USD 0,0000
EUR 0,0000
USD/EUR 0,00
ALTIN 000,00
BİST 0.000

Şike davası ve masumiyet

06-10-2015

Çok değil daha birkaç sene evvel...
2011 yılının Temmuz ayı...
Adı “şike operasyonu”...
Polisler, ünlü kulüp başkanlarını, yöneticileri, kulüp görevlileri, teknik direktör, futbolcu ve futbol menajerlerini “evlerinden alıyorlar.”
TVler, gazeteler, sosyal medyada fırtınalar kopmakta.
Evvela göz altılar. Polisin, savcıların uzun uzun ifade alma maratonları, sonra nöbetçi “tutuklama-tutuklamama” hakkında ön kararı verecek mahkemelerin önünde kuyruklar. Ardından da aylarca süren tutukluluklar. İntihar girişimleri.
Sönmeye yüz tutan ocaklar, aşklar, kaybedilen büyükler, doğan çocuklar. Geleceğe dair endişeler.
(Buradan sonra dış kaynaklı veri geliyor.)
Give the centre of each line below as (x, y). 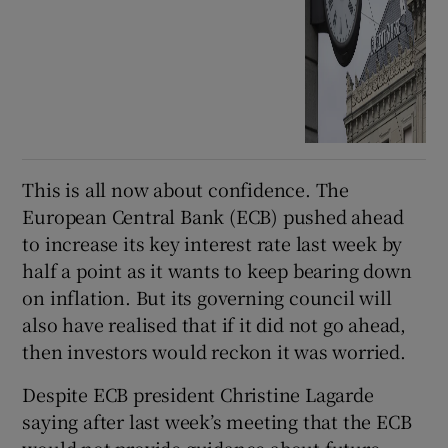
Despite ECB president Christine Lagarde (198, 393)
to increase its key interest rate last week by (212, 242)
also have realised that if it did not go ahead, (214, 323)
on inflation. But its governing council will (207, 296)
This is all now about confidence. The (186, 188)
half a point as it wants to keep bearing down (217, 269)
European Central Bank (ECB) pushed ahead (213, 215)
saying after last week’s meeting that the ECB (217, 420)
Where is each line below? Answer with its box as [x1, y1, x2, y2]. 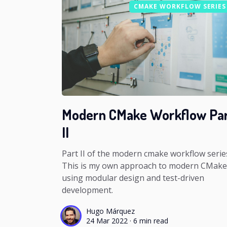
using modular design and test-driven [62, 172, 204, 184]
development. [62, 184, 113, 196]
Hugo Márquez [86, 206, 135, 216]
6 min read [133, 216, 168, 226]
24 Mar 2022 [86, 216, 128, 226]
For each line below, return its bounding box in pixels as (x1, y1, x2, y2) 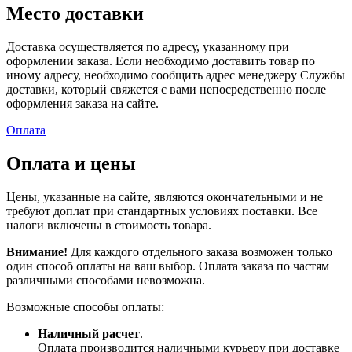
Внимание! (6, 244, 68, 258)
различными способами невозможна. (6, 273, 205, 287)
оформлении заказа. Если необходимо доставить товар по (6, 53, 315, 68)
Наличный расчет (38, 326, 140, 340)
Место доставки (6, 2, 144, 24)
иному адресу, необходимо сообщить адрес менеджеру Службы (6, 68, 345, 82)
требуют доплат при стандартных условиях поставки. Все (6, 203, 317, 218)
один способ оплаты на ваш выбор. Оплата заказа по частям (6, 258, 329, 273)
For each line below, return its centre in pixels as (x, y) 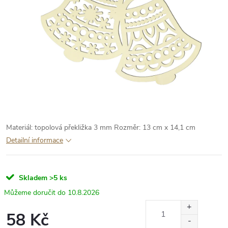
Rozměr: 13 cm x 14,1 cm (156, 127)
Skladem (32, 178)
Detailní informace (35, 140)
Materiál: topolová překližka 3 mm (59, 127)
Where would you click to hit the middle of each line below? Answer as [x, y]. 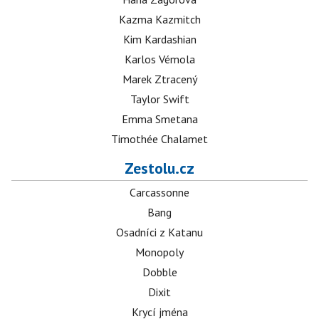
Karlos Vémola [159, 59]
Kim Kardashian [159, 40]
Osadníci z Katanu [159, 232]
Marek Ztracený [159, 79]
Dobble [159, 272]
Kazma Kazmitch [159, 20]
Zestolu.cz [159, 168]
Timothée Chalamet [159, 139]
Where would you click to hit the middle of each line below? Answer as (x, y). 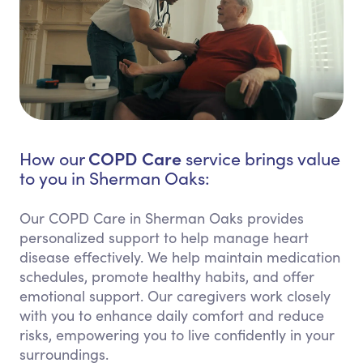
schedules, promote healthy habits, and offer (167, 277)
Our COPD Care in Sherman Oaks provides (162, 218)
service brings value (261, 159)
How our (54, 159)
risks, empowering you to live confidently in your (177, 335)
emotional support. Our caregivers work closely (175, 296)
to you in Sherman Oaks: (115, 178)
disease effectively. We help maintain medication (180, 257)
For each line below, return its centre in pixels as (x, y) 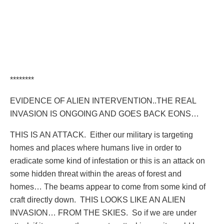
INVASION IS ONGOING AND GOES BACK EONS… (104, 113)
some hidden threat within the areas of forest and (96, 173)
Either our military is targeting (141, 134)
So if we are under (164, 212)
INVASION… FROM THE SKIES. (69, 212)
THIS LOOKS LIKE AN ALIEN (133, 199)
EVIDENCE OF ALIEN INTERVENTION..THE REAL (103, 100)
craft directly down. (43, 199)
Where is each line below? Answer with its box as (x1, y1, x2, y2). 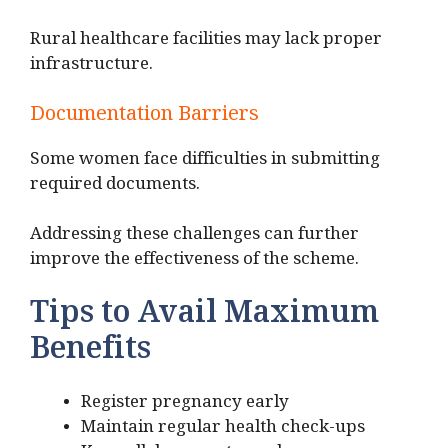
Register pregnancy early (81, 391, 289, 419)
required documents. (30, 173, 200, 201)
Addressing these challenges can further (30, 224, 359, 252)
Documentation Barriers (30, 101, 259, 134)
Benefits (30, 330, 151, 379)
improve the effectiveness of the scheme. (30, 249, 359, 277)
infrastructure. (30, 54, 153, 82)
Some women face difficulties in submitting (30, 148, 380, 176)
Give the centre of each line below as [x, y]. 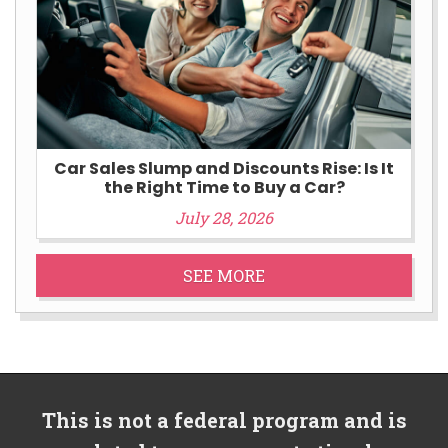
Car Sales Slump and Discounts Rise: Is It [224, 168]
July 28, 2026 [224, 217]
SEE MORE [224, 275]
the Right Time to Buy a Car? [224, 187]
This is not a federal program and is [224, 420]
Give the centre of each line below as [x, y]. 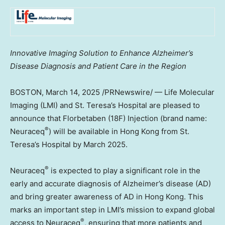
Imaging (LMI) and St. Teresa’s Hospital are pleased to [105, 105]
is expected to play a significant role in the [125, 171]
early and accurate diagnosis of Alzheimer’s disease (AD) [110, 184]
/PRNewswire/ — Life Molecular [157, 92]
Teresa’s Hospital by [47, 145]
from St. [174, 132]
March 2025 [104, 145]
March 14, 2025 [73, 92]
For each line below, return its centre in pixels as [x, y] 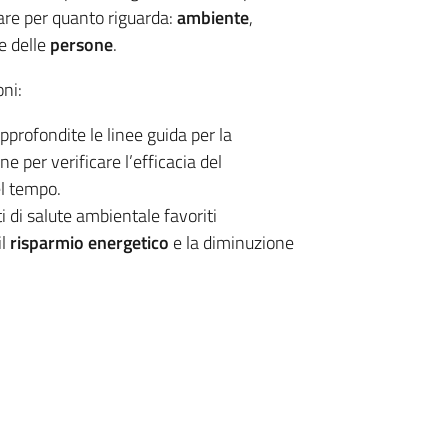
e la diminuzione [231, 242]
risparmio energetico [89, 242]
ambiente [212, 17]
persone [81, 44]
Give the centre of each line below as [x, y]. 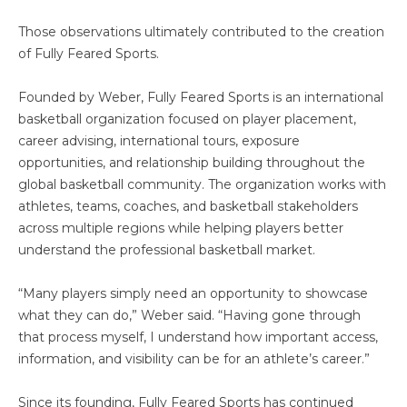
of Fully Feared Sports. [89, 54]
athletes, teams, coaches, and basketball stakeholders [188, 206]
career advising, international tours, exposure [159, 141]
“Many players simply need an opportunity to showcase [193, 293]
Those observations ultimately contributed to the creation [201, 32]
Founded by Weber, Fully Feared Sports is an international [201, 97]
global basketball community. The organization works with [202, 184]
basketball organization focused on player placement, [187, 119]
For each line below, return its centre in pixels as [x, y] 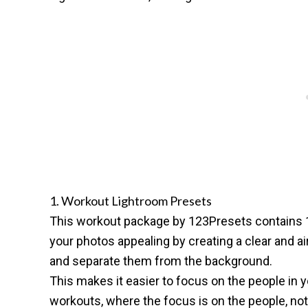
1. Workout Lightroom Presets [131, 201]
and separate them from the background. [161, 261]
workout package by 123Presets [164, 221]
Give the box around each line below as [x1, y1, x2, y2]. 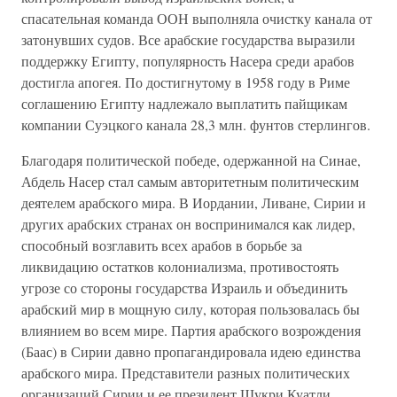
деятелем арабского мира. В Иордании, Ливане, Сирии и [21, 193, 366, 212]
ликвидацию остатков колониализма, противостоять [21, 257, 339, 276]
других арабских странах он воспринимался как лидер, [21, 214, 355, 233]
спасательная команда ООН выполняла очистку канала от [21, 9, 372, 27]
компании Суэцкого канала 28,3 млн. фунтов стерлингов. [21, 115, 370, 134]
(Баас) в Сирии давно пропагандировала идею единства [21, 342, 361, 361]
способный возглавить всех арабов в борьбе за [21, 236, 302, 254]
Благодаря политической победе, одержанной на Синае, [21, 151, 361, 169]
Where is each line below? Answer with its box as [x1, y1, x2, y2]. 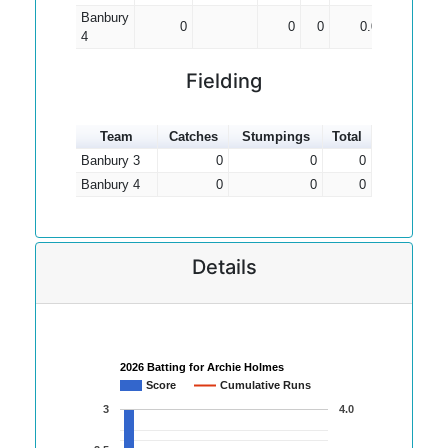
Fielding [186, 69, 262, 93]
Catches [168, 129, 218, 144]
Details [191, 255, 257, 279]
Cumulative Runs [220, 379, 311, 392]
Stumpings [241, 129, 310, 144]
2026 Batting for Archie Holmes [120, 361, 284, 374]
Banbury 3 [80, 153, 140, 168]
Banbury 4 [80, 177, 140, 192]
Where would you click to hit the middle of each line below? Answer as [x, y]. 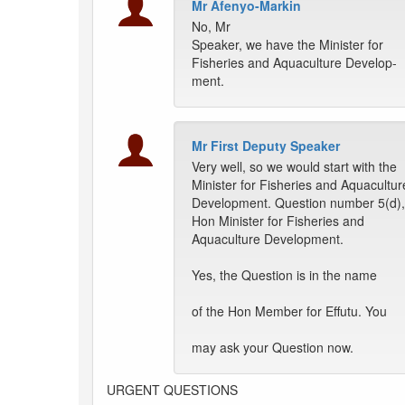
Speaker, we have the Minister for [287, 45]
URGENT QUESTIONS [172, 390]
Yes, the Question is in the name [284, 275]
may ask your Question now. [273, 348]
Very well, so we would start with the [294, 167]
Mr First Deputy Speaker [266, 146]
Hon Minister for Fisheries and [278, 221]
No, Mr [211, 27]
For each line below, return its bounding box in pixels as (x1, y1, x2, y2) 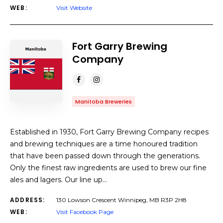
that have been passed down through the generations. (10, 151, 200, 160)
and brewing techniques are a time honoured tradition (10, 139, 198, 148)
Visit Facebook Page (56, 208, 113, 216)
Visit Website (56, 4, 92, 11)
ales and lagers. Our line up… (10, 175, 107, 184)
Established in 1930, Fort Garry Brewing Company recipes (10, 127, 209, 136)
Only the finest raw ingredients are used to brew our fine (10, 163, 207, 172)
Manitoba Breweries (75, 98, 132, 106)
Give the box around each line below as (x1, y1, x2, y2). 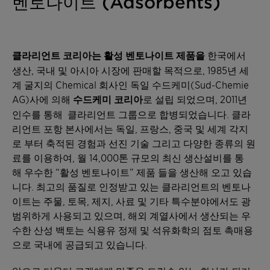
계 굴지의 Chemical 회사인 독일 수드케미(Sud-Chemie (12, 78, 249, 90)
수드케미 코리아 (73, 93, 143, 105)
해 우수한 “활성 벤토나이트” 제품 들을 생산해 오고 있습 (12, 166, 252, 178)
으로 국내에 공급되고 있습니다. (12, 238, 147, 250)
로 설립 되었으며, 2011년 (143, 93, 247, 105)
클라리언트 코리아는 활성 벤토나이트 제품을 (12, 49, 205, 61)
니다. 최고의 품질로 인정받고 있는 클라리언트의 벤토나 (12, 180, 251, 192)
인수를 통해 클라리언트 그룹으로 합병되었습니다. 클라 (12, 108, 251, 120)
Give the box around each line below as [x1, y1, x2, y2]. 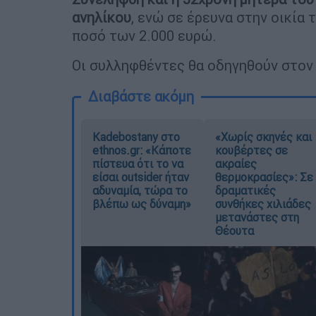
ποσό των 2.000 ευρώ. [72, 26, 217, 44]
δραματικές [214, 183, 276, 197]
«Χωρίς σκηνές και [214, 129, 312, 144]
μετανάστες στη [214, 209, 299, 224]
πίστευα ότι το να [92, 156, 183, 171]
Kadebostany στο [92, 129, 180, 144]
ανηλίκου [72, 8, 131, 26]
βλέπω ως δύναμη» [92, 196, 191, 211]

Suçluluk sabit oluncaya kadar herkes masum kuralı her an her gün Hiç de haz etmediğim biçimde yerle bir edilmekte.
Süreç devam ederken makaleler, kitaplar yazılıyor. Bizdeki süreç henüz filizlenmişken Declan Hillin “şike” üzerine yazdığı kitap henüz best seller olmuş, Bu sırada Gazeteciler Emrullah Erdinç ve Özkan Tamirak “Ne sevdam bitti ne kavgam”, Gazeteci Kenan Başaran ise “Arkadan müdahale” isimli kitapları piyasaya sürüyor. (Süreç gayet başarılı bir şekilde aktarılıyor. Bu üç kitabın da mutlaka okunmasını tavsiye ediyorum.)
Ardından mahkemelerin verdiği “mahkumiyet” kararları Yüce Yargıtay tarafından da “tasdik” ediliyor.
Ünlü başkanlar, yönetici, futbolcular için aylar süren tutukluluk halleri yıllar sürecek mahkumiyete gebe iken,
Bu sırada imdada 17 Aralık operasyonları yetişiyor.
Devrin Başbakanının şimdiki Cumhur reisimizin çocukları, Bakanlar, iş adamlarına yönelik başlatılmak istenen RÜŞVET VE YOLSUZLUK operasyonunda, ayakkabı kutuları içindeki dolarlar, milyonluk saatler, karanlık telefon görüşmeleri, gazeteleri sayfa sayfa süslüyor.
Hükumet kanadı, kurulu sistem ve iktidar için ciddi tehdit olarak algıladığı operasyon ve davayı engelleyebilmek adına fazla mesai yaparak ekstra ekstra kanunlar, genelgeler, kurallar, yüzlerce görevliyi polis, hakim, savcıyı görevden almalarla, yargılama yapan tüm mahkemeleri lağvedip yeni mahkemeler kurmalarla ADALET YÖNÜNÜ KOMPLE DEĞİŞTİRİVERİYOR.
Sonrasında tahliyeler, yargılayanların yargılanması, soruşturanların soruşturulması, birbirini takip ediyor. Kedi, fare rolünü üstleniyor, fare ise kedi.
Ve dünkü gazetelerde başlık.
“Şike davasında savcı, şike sanıklarına
“KUMPAS YAPILDIĞINI” söyledi.
“CEMAATİN AMACI FENERBAHÇEYİ ELE GEÇİRMEKTİ.”
Tüm sanıklar MASUM. Ve biz buna maalesef “İNANDIRILMAK İSTENİYORUZ.”
Oldu canım.
Haksızlığa hayır. Zulme hayır.
Kolluk ve yargıda hukukun üstünlüğüne aykırı her türlü yapılaşmaya ve uygulamaya hayır.
Hatta şahsi fikrime göre bahis haksız kazanç halleri dışında şikede sadece kişisel sportif cezaya evet, suç kavramına hapis cezasına da hayır, bir çok şeye hayır. Hukukun üstünlüğüne, objektif hukuk ilkelerine evet, ama.
“ŞİKE için “KUMPAS” iddiasına da KOCAMAN BİR HAYIR. Bir kişiyi herkes, herkesi bir kez ALDATABİLİRSİNİZ, ama HERKESİ HER DEFA ALDATAMAZSINIZ.
Kim mi aldatılır, aldatılmaya hazır olanlar, okumayanlar, düşünmeyenler.
Son söz; belki birileri APTAL OLABİLİR, ama “Millet ASLA APTAL DEĞİLDİR.”
Saygılarımla...

EKOHABER

SİZİN DÜŞÜNCELERİNİZ?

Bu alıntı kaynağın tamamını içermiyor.